Salman’s greatest tool in his brand makeover has been as a television presenter, beaming live into every home and chatting up everyday participants in his game shows as if he was their next door neighbour. Although Amitabh Bachchan had done a Kaun Banega Crorepati, the everyman’s Khan shored up TRPs in such a manner with Dus Ka Dum that even the Big B had to take the “fraternise with the unknown Indian” route for subsequent editions of his quiz show. Salman’s clowning antics on television dropped the ultimate guard; he had no qualms showing his funny side to rank outsiders. So we watched him chatting up television bahus and vamps on Bigg Boss, even giving credibility to wannabes and forging friendships with those he found genuine. As another edition of Bigg Boss draws near, Salman has benchmarked himself a cut above. “This season will be a family show, there won’t be expletives or raunchy content,” he told the channel. The tiger has roared. Accessibility and camaraderie shouldn’t mean he will let anything pass. If he has overlooked the self-indulgent crudeness of the reality show so far, Rs 200 crore later he is in a position to change the rules of the game.

THE HUMANIST
Salman takes his familyman image very seriously offscreen. Unconsciously, his pater familias persona is his biggest asset. He still lives in a one-bedroom apartment, a floor beneath that of his parents. According to press reports in the early part of his career, he had even designed his bachelor pad. His paintings, which are now sold through his “Being Human” foundation, have for long been his alternative form of expression.
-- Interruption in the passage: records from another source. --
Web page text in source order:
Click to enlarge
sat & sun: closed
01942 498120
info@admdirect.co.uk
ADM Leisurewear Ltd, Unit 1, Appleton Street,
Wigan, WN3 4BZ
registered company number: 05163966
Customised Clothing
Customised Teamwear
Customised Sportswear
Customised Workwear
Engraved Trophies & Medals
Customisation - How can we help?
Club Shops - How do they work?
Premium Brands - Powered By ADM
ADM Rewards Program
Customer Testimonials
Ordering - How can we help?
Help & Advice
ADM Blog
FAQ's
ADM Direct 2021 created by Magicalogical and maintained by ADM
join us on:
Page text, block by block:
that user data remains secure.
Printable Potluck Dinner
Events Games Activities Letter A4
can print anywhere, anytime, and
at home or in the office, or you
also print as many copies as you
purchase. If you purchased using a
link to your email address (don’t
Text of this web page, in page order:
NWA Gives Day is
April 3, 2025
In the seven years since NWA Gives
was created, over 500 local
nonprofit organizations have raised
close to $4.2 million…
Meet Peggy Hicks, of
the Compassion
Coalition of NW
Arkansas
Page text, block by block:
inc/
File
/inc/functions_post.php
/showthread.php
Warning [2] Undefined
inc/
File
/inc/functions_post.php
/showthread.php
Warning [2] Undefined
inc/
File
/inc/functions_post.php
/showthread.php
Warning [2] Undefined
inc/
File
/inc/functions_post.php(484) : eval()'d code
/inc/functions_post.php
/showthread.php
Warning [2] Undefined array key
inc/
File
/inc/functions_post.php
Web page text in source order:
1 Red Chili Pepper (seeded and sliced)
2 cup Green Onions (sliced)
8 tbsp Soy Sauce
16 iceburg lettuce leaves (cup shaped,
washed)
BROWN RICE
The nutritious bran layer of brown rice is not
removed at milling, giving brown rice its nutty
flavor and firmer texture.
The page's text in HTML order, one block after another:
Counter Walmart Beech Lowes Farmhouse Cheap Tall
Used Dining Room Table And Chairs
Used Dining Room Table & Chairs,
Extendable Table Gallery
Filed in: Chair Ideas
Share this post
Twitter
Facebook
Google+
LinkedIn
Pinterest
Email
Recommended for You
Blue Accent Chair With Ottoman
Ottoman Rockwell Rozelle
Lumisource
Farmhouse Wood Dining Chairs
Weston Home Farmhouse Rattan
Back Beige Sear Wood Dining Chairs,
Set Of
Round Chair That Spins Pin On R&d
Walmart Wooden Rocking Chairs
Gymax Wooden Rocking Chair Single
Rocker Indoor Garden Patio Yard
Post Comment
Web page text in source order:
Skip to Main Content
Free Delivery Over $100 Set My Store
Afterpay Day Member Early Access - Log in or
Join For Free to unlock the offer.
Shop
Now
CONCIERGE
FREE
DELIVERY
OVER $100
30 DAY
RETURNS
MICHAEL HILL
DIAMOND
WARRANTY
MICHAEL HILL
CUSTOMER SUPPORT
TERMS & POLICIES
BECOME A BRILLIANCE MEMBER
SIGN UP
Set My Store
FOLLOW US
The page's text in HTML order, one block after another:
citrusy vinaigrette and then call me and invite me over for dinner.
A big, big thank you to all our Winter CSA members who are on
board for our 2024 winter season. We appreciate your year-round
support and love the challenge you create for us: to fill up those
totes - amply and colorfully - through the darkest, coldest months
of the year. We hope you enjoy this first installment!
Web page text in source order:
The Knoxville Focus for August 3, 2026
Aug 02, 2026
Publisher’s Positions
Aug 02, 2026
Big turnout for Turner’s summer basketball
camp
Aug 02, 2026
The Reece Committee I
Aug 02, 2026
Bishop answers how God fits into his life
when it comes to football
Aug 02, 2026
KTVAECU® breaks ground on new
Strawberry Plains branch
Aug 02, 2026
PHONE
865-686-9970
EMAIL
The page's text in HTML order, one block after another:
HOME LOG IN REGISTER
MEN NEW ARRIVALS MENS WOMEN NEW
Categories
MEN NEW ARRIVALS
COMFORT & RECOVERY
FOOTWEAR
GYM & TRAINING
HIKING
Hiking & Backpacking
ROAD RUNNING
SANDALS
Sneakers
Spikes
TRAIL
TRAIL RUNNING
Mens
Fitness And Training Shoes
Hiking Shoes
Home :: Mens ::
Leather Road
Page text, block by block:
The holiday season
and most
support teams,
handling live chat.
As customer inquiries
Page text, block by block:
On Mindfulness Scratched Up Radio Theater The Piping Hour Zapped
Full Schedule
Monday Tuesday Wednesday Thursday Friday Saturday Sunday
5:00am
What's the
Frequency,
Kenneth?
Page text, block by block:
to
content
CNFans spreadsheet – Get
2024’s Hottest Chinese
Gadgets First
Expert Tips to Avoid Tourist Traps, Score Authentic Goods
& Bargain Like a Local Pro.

Being born to a multi-cultural family, Salman has an extremely secular outlook, celebrating all festivals with equal gusto and bringing the whole family under one roof. And despite his star status, he has been the big brother, the favourite uncle, the responsible son, and more importantly been around when everybody needed him. Yes, he’s looked up to but maybe, just maybe, that pressure has also made him a bit of an isolationist, a protectionist who doesn’t show what he is really made of.

Over the years, he has developed an extended family. Be it in helping streetkids or his bodyguard Shera, he enjoys their unconditional support. He got Shera on stage to launch the trailer of Bodyguard and in the film sported his security company’s logo. Everyday, there’s a crowd outside his Galaxy apartments, not only of fans waiting for a glimpse from the balcony but of the underprivileged whose appeals he processes personally and helps through his foundation. He donates liberally to other organisations without the media’s knowledge because he feels it is highly uncharitable to remind beneficiaries that they are indebted to somebody.

His industry colleagues vouch for his philanthropy. He worked with Sanjay Leela Bhansali when nobody did, he helped launch Hrithik Roshan, was a friend to Preity Zinta and Sushmita Sen, worked with Govinda when the latter was at his lowest and now continues to mentor younger stars. Ask Arjun Kapoor and Sonakshi Sinha, who openly admit that had it not been for his prodding, they wouldn’t have believed it was possible to become a swan despite being chubby teens. Many in the industry, be it producers, musicians, dialogue writers, continue to be touched by his noblesse.

Yet Salman won’t do the talking. In fact, any attempt at prying him open and he hits back with a “don’t give a damn” attitude, like a shield. It isn’t that he hates interviews as such, it’s just that people tend to circumscribe him in controversies and seek explanations that irritate him. So he irritates them back. Yet, his indiscretions are far too many to ignore and only raise more questions. But that’s the enigma that works for Salman Khan the best. As he put it in his own words recently, “I don’t understand me, my father doesn’t understand me, nobody understands me.” But everybody loves him.